WHAT OTHERS ARE SAYING ABOUT SHANE-
"Shane is one of the best"
-Art Neville, The Meters
"Great playing, great tunes from a killer guitarist- I love the CD!
-Kenny Aronoff, (Smashing Pumpkins, Melissa Etheridge etc..)
"A great player- the secret is out!"
-Paul Barrere, Little Feat
"(Hwy 90) is a CD that I'm real proud to have been a part of-a great record"
"He hops from quasi-bop to shuddering drop-D crunch to bogus Baroque to slippery country licks, to pina colada acoustic with the seamlessness of spandex!"
-Guitar Player Magazine
"A master of accessible melodies that always take an unexpected turn. A player in the big picture category; Shane commands interest from his intro all the way to the fade-out."
-John Stix, Guitar for the Practicing Musician magazine
"Anyone who's heard Theriot's playing would agree- versatile indeed."
-Guitar Shop Magazine
"The first thing you hear is that delirious cry, a captivating guitar tone. Then you hear the groove-intensive phrasing, then the moments of clearly articulated burnin'"
-Jeff Scheetz, Guitarist Network
"Harmonic underpinnings run deep in Theriot's hands- even a simple blues becomes a canvas for colorful extensions and unique voicings"
-Guitar Player Magazine (Dec. 2000)
"You were a little loud last night..."
REVIEW-Scott Senft from San Diego, CA USA
I first heard of Shane when I read a short article in Guitar Player magazine. The article's description of his New Orleans funk style piqued my interest, so I took a chance and ordered the CD from amazon.com. I was not disappointed. This CD drips with funk. Shane is a very talented guitar player AND song writer (he wrote eight of the eleven tunes on this primarily instrumental album). His guitar playing, while being very funky, borrows heavily from the fusion masters, but his playing still sounds fresh and original. He can shred, too, but only when the song calls for it. Very tasty stuff. The musicians on the CD are excellent, too.

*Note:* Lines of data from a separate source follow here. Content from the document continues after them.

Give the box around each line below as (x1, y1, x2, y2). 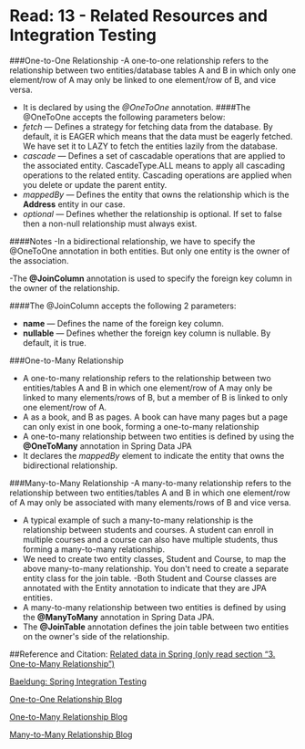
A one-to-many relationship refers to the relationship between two (22, 372, 271, 383)
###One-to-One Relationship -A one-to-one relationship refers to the (9, 55, 269, 66)
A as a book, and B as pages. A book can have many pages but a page (22, 411, 289, 422)
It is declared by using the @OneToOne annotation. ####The (22, 101, 251, 112)
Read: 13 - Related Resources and (9, 5, 269, 26)
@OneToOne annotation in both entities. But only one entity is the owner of (9, 245, 290, 256)
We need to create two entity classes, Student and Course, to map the (22, 553, 287, 564)
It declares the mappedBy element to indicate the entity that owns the (22, 450, 285, 461)
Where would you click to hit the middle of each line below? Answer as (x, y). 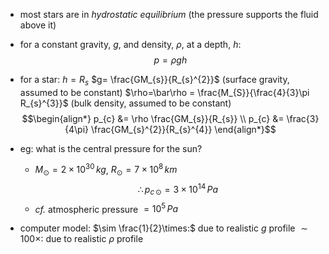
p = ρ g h (170, 60)
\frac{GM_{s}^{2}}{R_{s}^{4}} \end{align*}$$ (183, 129)
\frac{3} (303, 118)
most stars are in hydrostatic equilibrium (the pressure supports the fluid (169, 14)
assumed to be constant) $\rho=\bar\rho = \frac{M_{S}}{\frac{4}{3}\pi (164, 92)
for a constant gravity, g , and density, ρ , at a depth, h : (130, 44)
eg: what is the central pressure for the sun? (111, 148)
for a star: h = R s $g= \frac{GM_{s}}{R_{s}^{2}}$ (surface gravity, (154, 81)
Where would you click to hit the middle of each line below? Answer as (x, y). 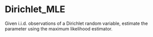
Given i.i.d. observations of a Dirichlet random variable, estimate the (76, 23)
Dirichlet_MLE (35, 9)
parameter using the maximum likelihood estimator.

All you guitarists out there check him out. (But non-guitarist types, like my wife, dig him, too.)
~ from Christopher Ruel ~ EER Music Reviewer
I was far into my drive from Connecticut to Florida on Highway 95 when I
decided to check out Highway 90 by Shane Theriot. I had already exhausted
the contents of my 12 disc changer and needed something new to keep me awake
and attentive. I was praying for a miracle and Theriot answered that prayer
with his stylish, classy spin-off of blues and jazz. There is something to
be said for good timing.
With an all-star lineup of seasoned studio pros backing him up including
Victor Wooten and Art Neville, Theriot lays down eleven tracks of
sophisticated blues that blurry the line between jazz and blues.
Demonstrating an uncanny maturity in judgement on Highway 90, Theriot's
presence is always tactful and balanced. This maturity usually does not
develop for many musicians until later in their careers, if at all. Shane's
focus is on creating good music and not imposing guitar technicianry on the
listener, though his playing is very refined and his scope is comprehensive.

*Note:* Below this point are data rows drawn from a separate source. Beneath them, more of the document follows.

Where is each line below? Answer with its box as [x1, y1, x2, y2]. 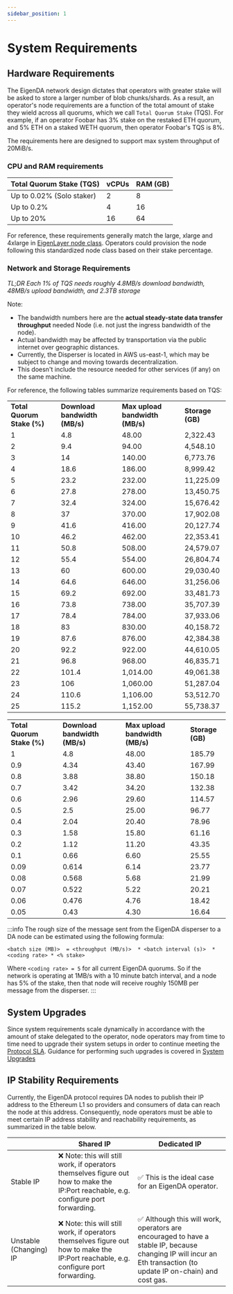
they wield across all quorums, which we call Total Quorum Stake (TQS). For [7, 108, 224, 117]
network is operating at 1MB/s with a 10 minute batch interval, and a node [7, 972, 217, 980]
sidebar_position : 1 [7, 10, 67, 17]
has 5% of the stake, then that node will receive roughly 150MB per [7, 979, 199, 988]
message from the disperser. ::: [7, 986, 96, 994]
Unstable [10, 1236, 40, 1245]
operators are [137, 1222, 182, 1232]
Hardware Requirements [7, 67, 115, 80]

Theriot's style is developed more around thoughtful phrasing, counterpoint,
and tactical changes than on speedy technique. The result is good for the
listener. Theriot covers a lot of ground in his phrasing with a broad
vocabulary that does not repeat itself, happily avoiding this pitfall that
many guitarists fall into. Any musician who has ever ventured an attempt can
appreciate the effort that it takes to develop and execute a coherent and
appealing repertoire of chops that spans an entire album without repetition.
And, Shane can move with the changes like a jazz ninja master running
blindfolded across a catwalk on a windy, moonless night. He is that deft,
subtle, and silky smooth.
Shane Theriot embraces progressive jazz-blues with his own, unique style and
character. Theriot is reminiscent to me of Jimmy Smith in his blues stylisms
(but this might just be Johnny Neel on the Moog) and Michael Lee Firkins in
that Theriot has a distinctive (New Orleans) accent to his style that is
analogous to Firkins with his Southwestern flavor. In addition to achieving
a distinctive flavor, Shane also shares coverage of "The Street Beater" (the
theme from Sanford And Son TV series) with Michael Lee Firkins. Theriot is
also a little similiar to Greg Howe in his seemless presentation of melodies
that he integrates with subtle grace, though I would say that Theriot's
melodies are more subdued, low-keyed, and understated which actually makes
them better the more you listen to them.
The highlights for me on Highway 90 were the grooving "It Ain't My Fault",
reminiscent to me of Greg Howe's "Just Kiddin'" in the concept of capturing
a human attitude in music; the catchy "Highway 90"; the well-covered
standard, "The Street Beater"; the tasteful and delightfully surprising
"Punch"; and the uplifting "1321 N. Las Palmas" with its well-fealt melody.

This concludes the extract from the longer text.